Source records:
▶
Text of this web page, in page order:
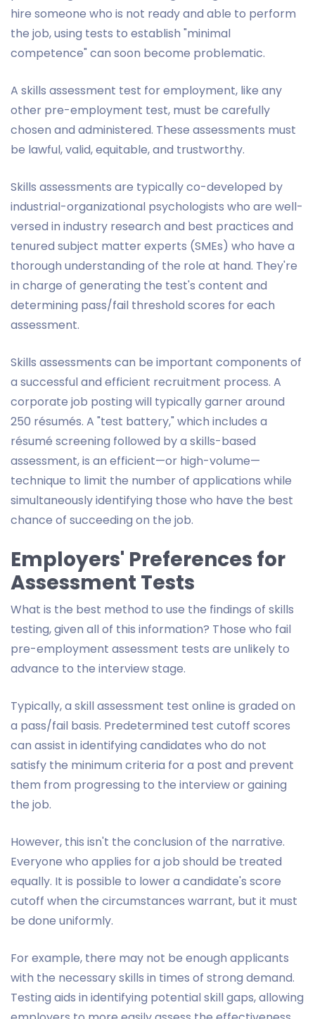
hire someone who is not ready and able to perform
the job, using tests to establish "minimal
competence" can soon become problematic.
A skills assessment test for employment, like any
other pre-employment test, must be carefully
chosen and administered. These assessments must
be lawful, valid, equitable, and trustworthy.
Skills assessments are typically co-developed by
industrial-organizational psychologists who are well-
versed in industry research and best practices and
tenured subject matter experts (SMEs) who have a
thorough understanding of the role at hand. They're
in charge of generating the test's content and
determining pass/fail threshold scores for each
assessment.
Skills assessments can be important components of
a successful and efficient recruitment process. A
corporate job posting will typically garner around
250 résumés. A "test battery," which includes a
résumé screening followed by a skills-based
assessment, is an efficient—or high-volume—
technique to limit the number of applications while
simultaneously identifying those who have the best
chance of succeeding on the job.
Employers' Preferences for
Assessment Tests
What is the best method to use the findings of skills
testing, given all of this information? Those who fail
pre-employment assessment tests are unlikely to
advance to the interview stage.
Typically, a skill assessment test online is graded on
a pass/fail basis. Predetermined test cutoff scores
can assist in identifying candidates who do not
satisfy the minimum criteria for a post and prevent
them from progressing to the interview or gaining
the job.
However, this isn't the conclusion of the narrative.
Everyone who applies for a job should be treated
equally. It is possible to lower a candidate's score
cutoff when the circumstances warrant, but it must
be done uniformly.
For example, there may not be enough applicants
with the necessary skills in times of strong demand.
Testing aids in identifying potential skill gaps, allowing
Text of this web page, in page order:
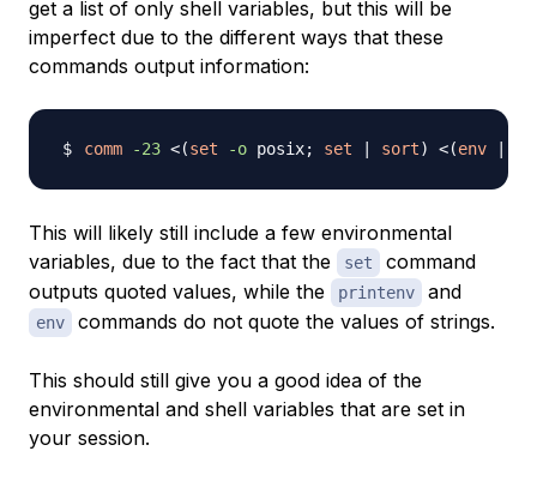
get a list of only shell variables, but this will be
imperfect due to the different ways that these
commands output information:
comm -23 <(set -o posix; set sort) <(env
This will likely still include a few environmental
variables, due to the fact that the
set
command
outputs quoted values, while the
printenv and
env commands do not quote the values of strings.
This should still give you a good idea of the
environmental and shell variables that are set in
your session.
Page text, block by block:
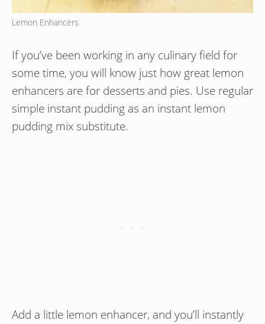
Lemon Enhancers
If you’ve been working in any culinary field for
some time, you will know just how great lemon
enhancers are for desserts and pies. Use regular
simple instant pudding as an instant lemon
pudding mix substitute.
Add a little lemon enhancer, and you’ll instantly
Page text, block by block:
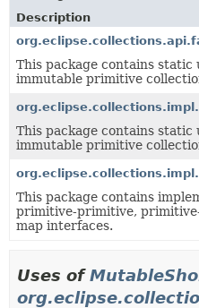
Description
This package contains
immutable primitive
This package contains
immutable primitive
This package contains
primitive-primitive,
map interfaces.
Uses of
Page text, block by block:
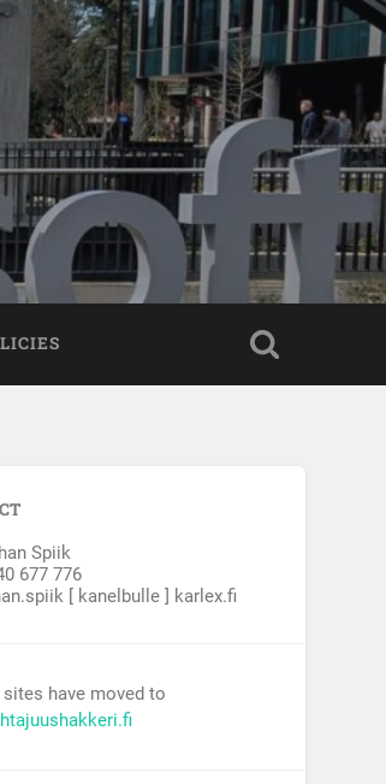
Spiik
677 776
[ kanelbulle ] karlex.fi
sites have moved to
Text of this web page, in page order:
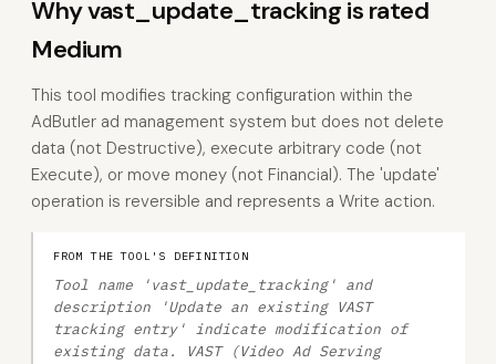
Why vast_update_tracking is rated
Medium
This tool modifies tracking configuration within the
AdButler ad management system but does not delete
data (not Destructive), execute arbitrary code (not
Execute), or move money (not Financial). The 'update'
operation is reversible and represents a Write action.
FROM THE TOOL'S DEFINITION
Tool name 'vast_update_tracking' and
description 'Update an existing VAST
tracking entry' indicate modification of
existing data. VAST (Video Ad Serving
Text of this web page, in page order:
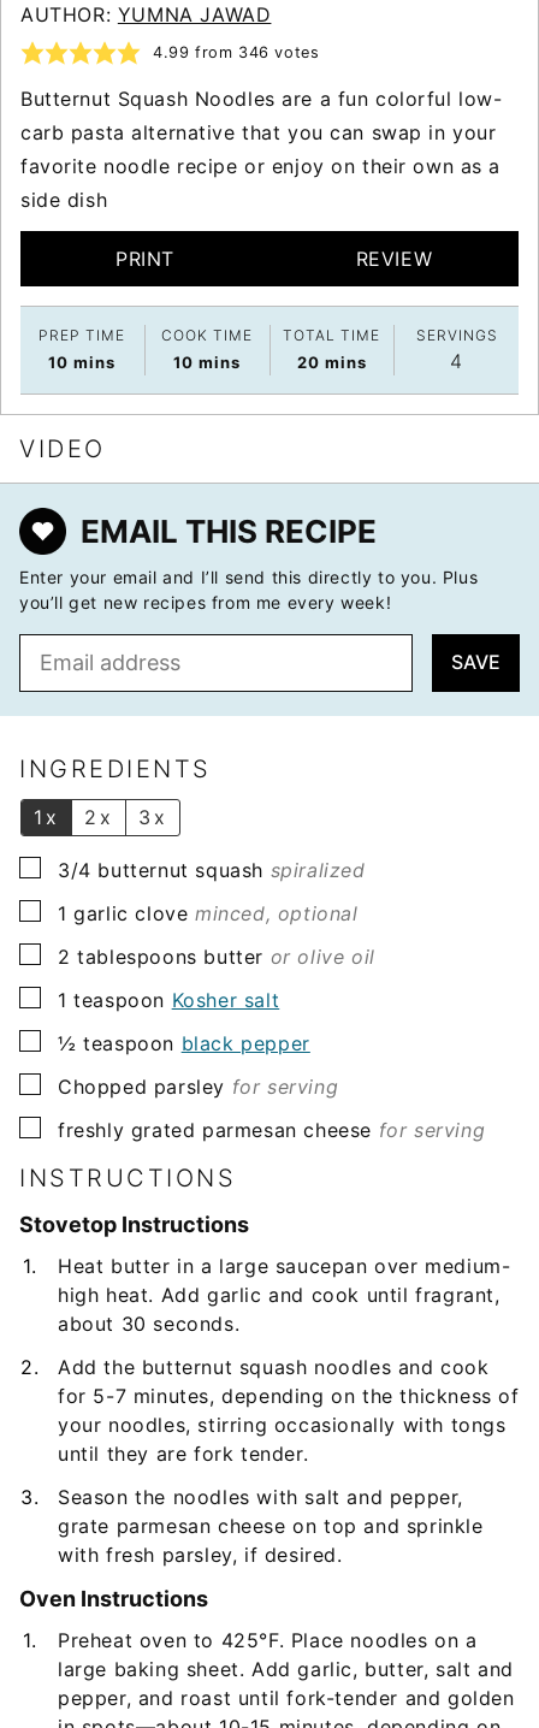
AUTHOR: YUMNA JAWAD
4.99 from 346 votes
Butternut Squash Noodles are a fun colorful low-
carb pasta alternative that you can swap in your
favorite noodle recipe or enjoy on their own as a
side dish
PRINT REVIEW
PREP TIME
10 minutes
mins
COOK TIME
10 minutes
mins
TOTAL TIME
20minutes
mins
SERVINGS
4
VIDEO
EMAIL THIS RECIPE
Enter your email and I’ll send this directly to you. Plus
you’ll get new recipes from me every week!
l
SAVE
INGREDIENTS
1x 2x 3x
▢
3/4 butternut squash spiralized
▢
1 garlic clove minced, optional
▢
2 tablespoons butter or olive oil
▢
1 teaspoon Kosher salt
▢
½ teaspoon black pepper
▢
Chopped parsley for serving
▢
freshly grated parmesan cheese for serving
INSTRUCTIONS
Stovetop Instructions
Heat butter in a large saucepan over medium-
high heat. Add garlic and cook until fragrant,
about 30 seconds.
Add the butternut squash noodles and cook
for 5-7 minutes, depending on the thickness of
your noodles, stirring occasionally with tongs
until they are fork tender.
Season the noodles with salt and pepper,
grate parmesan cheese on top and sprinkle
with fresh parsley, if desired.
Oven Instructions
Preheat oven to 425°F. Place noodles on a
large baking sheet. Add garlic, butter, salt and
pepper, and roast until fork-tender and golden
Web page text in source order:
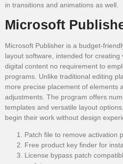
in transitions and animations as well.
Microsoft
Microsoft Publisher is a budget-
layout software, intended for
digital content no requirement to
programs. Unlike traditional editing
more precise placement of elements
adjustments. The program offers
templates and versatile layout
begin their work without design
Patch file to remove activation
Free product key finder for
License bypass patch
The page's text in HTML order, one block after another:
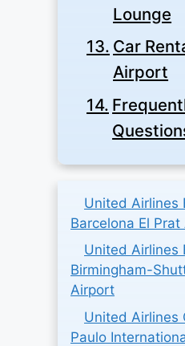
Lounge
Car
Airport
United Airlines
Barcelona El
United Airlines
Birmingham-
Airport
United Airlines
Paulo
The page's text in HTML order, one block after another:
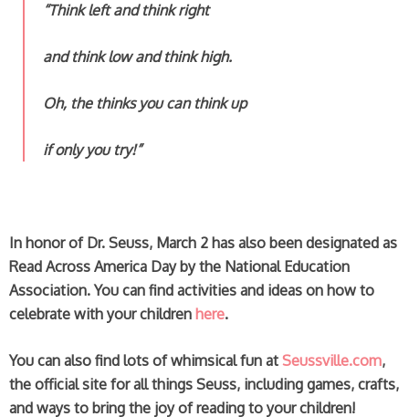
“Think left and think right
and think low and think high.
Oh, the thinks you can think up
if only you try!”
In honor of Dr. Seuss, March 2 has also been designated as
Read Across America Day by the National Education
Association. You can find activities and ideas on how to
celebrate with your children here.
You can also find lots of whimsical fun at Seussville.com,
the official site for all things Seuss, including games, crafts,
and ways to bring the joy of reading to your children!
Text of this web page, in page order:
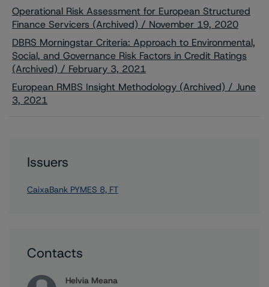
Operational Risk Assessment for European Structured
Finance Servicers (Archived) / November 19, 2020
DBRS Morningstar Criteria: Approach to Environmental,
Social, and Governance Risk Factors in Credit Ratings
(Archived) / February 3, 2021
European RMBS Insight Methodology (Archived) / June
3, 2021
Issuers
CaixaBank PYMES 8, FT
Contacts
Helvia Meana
◀
• [REQUIRED ACTION]
Would you copy the records word for word, without any of their pictures?

• [EXPECTED OUTPUT]
Text of this web page, in page order:
hire someone who is not ready and able to perform
the job, using tests to establish "minimal
competence" can soon become problematic.
A skills assessment test for employment, like any
other pre-employment test, must be carefully
chosen and administered. These assessments must
be lawful, valid, equitable, and trustworthy.
Skills assessments are typically co-developed by
industrial-organizational psychologists who are well-
versed in industry research and best practices and
tenured subject matter experts (SMEs) who have a
thorough understanding of the role at hand. They're
in charge of generating the test's content and
determining pass/fail threshold scores for each
assessment.
Skills assessments can be important components of
a successful and efficient recruitment process. A
corporate job posting will typically garner around
250 résumés. A "test battery," which includes a
résumé screening followed by a skills-based
assessment, is an efficient—or high-volume—
technique to limit the number of applications while
simultaneously identifying those who have the best
chance of succeeding on the job.
Employers' Preferences for
Assessment Tests
What is the best method to use the findings of skills
testing, given all of this information? Those who fail
pre-employment assessment tests are unlikely to
advance to the interview stage.
Typically, a skill assessment test online is graded on
a pass/fail basis. Predetermined test cutoff scores
can assist in identifying candidates who do not
satisfy the minimum criteria for a post and prevent
them from progressing to the interview or gaining
the job.
However, this isn't the conclusion of the narrative.
Everyone who applies for a job should be treated
equally. It is possible to lower a candidate's score
cutoff when the circumstances warrant, but it must
be done uniformly.
For example, there may not be enough applicants
with the necessary skills in times of strong demand.
Testing aids in identifying potential skill gaps, allowing
Text of this web page, in page order:
get a list of only shell variables, but this will be
imperfect due to the different ways that these
commands output information:
comm -23 <(set -o posix; set sort) <(env
This will likely still include a few environmental
variables, due to the fact that the
set
command
outputs quoted values, while the
printenv and
env commands do not quote the values of strings.
This should still give you a good idea of the
environmental and shell variables that are set in
your session.
Page text, block by block:
Lemon Enhancers
If you’ve been working in any culinary field for
some time, you will know just how great lemon
enhancers are for desserts and pies. Use regular
simple instant pudding as an instant lemon
pudding mix substitute.
Add a little lemon enhancer, and you’ll instantly
Page text, block by block:
Description
This package contains
immutable primitive
This package contains
immutable primitive
This package contains
primitive-primitive,
map interfaces.
Uses of
Page text, block by block:
Spiik
677 776
[ kanelbulle ] karlex.fi
sites have moved to
Text of this web page, in page order:
Why vast_update_tracking is rated
Medium
This tool modifies tracking configuration within the
AdButler ad management system but does not delete
data (not Destructive), execute arbitrary code (not
Execute), or move money (not Financial). The 'update'
operation is reversible and represents a Write action.
FROM THE TOOL'S DEFINITION
Tool name 'vast_update_tracking' and
description 'Update an existing VAST
tracking entry' indicate modification of
existing data. VAST (Video Ad Serving
Text of this web page, in page order:
AUTHOR: YUMNA JAWAD
4.99 from 346 votes
Butternut Squash Noodles are a fun colorful low-
carb pasta alternative that you can swap in your
favorite noodle recipe or enjoy on their own as a
side dish
PRINT REVIEW
PREP TIME
10 minutes
mins
COOK TIME
10 minutes
mins
TOTAL TIME
20minutes
mins
SERVINGS
4
VIDEO
EMAIL THIS RECIPE
Enter your email and I’ll send this directly to you. Plus
you’ll get new recipes from me every week!
l
SAVE
INGREDIENTS
1x 2x 3x
▢
3/4 butternut squash spiralized
▢
1 garlic clove minced, optional
▢
2 tablespoons butter or olive oil
▢
1 teaspoon Kosher salt
▢
½ teaspoon black pepper
▢
Chopped parsley for serving
▢
freshly grated parmesan cheese for serving
INSTRUCTIONS
Stovetop Instructions
Heat butter in a large saucepan over medium-
high heat. Add garlic and cook until fragrant,
about 30 seconds.
Add the butternut squash noodles and cook
for 5-7 minutes, depending on the thickness of
your noodles, stirring occasionally with tongs
until they are fork tender.
Season the noodles with salt and pepper,
grate parmesan cheese on top and sprinkle
with fresh parsley, if desired.
Oven Instructions
Preheat oven to 425°F. Place noodles on a
large baking sheet. Add garlic, butter, salt and
pepper, and roast until fork-tender and golden
Web page text in source order:
in transitions and animations as well.
Microsoft
Microsoft Publisher is a budget-
layout software, intended for
digital content no requirement to
programs. Unlike traditional editing
more precise placement of elements
adjustments. The program offers
templates and versatile layout
begin their work without design
Patch file to remove activation
Free product key finder for
License bypass patch
The page's text in HTML order, one block after another:
Lounge
Car
Airport
United Airlines
Barcelona El
United Airlines
Birmingham-
Airport
United Airlines
Paulo
The page's text in HTML order, one block after another:
“Think left and think right
and think low and think high.
Oh, the thinks you can think up
if only you try!”
In honor of Dr. Seuss, March 2 has also been designated as
Read Across America Day by the National Education
Association. You can find activities and ideas on how to
celebrate with your children here.
You can also find lots of whimsical fun at Seussville.com,
the official site for all things Seuss, including games, crafts,
and ways to bring the joy of reading to your children!
Text of this web page, in page order:
Operational Risk Assessment for European Structured
Finance Servicers (Archived) / November 19, 2020
DBRS Morningstar Criteria: Approach to Environmental,
Social, and Governance Risk Factors in Credit Ratings
(Archived) / February 3, 2021
European RMBS Insight Methodology (Archived) / June
3, 2021
Issuers
CaixaBank PYMES 8, FT
Contacts
Helvia Meana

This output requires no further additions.